Гавана. Столица парадоксов - Марк Курлански
Шрифт:
Интервал:
Закладка:
Сегодня вид из этого окна не так хорош, как раньше, поскольку Батиста — останься он у власти, он бы уничтожил город — снес невысокий каменный монастырь XVII века и вместо него поставил трехэтажное здание из стекла и стали, одно из самых уродливых в Гаване, которое загораживает весь вид. Эта постройка стала еще одной причиной, заставившей Хемингуэя ненавидеть диктатора, забившего до смерти его собаку, не говоря уже о нескольких друзьях. Но конечно, к тому времени, как Батиста построил это сооружение в 1950-е годы, Хемингуэй уже жил в доме на холме.
Не все в Гаване восхищаются наследием Хемингуэя. Отношение вроде того, что заставило хозяина мадридского ресторана повесить объявление «AQUÍ NUNCA COMIÓ HEMINGWAY» — «Хемингуэй никогда здесь не ел», — встречается и в кубинской столице. В одной из лучших сцен «Безуспешных воспоминаний» Десноса главный герой ведет свою девушку в дом Хемингуэя. Когда она бросает взгляд на огромные ботинки писателя, он многозначительно объясняет: «У американцев всегда большие ноги, даже у самых красивых женщин». Это отсылка к еще одному примеру гаванского сленга: иностранцев — сначала испанцев, а потом американцев — иногда называют патонес, поскольку у них якобы большие patas, то есть ноги.
Леонардо Падура однажды признался, что поддерживал «годами отношения любви-ненависти» с покойным писателем. Он называл музей, которым стал дом Хемингуэя, «декорацией, построенной посреди жизни для того, чтобы увековечить смерть». Писатель Абилио Эстевес, чья семья, когда он был маленьким, ездила в этот дом несколько раз в год, говорит, что в нем чувствовалась «атмосфера похорон», как и во всех музеях.
У меня здесь возникло полностью противоположное ощущение: вуайеристическое. Ты ползаешь по чужому дому, пока хозяина нет, хотя он может вернуться. Гавана старается сохранить ощущение, что Хемингуэй до сих пор жив. В 2015 году я слышал, как итальянские туристы спрашивали у гида в комнате 511, куда ушел писатель. По всей видимости, они очень огорчились, узнав о его смерти.
* * *
С наступлением социалистических времен «Эль-Флоридита» стала государственной собственностью. Бар был наглухо отгорожен от улицы, кондиционер с шумом гонял холодный воздух, несмотря на необходимость экономить электроэнергию. И конечно, больше в нем не собирались толпы.

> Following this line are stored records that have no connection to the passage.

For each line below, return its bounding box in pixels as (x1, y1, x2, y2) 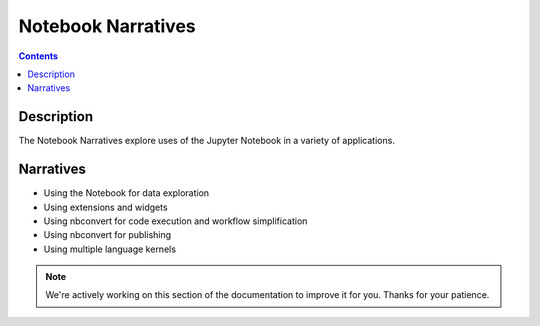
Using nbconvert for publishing (43, 229, 172, 241)
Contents (18, 50, 59, 62)
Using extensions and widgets (43, 201, 169, 213)
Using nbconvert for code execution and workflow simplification (43, 215, 308, 227)
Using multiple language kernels (43, 243, 177, 255)
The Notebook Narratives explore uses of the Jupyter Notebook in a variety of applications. (18, 135, 395, 147)
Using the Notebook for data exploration (43, 187, 210, 199)
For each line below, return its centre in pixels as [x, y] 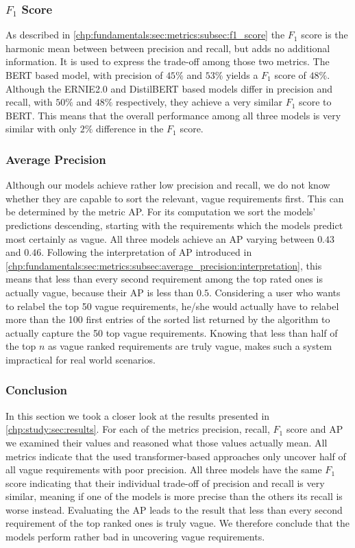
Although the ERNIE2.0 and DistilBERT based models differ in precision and [169, 88]
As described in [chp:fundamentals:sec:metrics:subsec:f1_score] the [145, 35]
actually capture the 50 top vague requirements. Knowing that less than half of [172, 332]
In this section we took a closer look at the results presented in [138, 415]
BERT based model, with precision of [84, 75]
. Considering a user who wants [274, 292]
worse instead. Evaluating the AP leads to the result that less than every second [174, 509]
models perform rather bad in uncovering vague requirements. [135, 537]

Когда я заходил в «Эль-Флоридиту» в 1980-е годы, там работали бармены, помнившие, как подносили Хемингуэю дайкири без сахара, которые они предлагали под названием «Папа». У них хватало времени на болтовню со мной, поскольку посетителей было мало. Один бармен, Антонио Меилан, вспоминал писателя как «доброго и приятного человека», который всегда заказывал двойной дайкири без сахара, только пил и никогда не ел в ресторане. Но, несмотря на воспоминания Меилана, многие биографы Хемингуэя рассказывают, как писатель устраивал ужины в дальней комнате.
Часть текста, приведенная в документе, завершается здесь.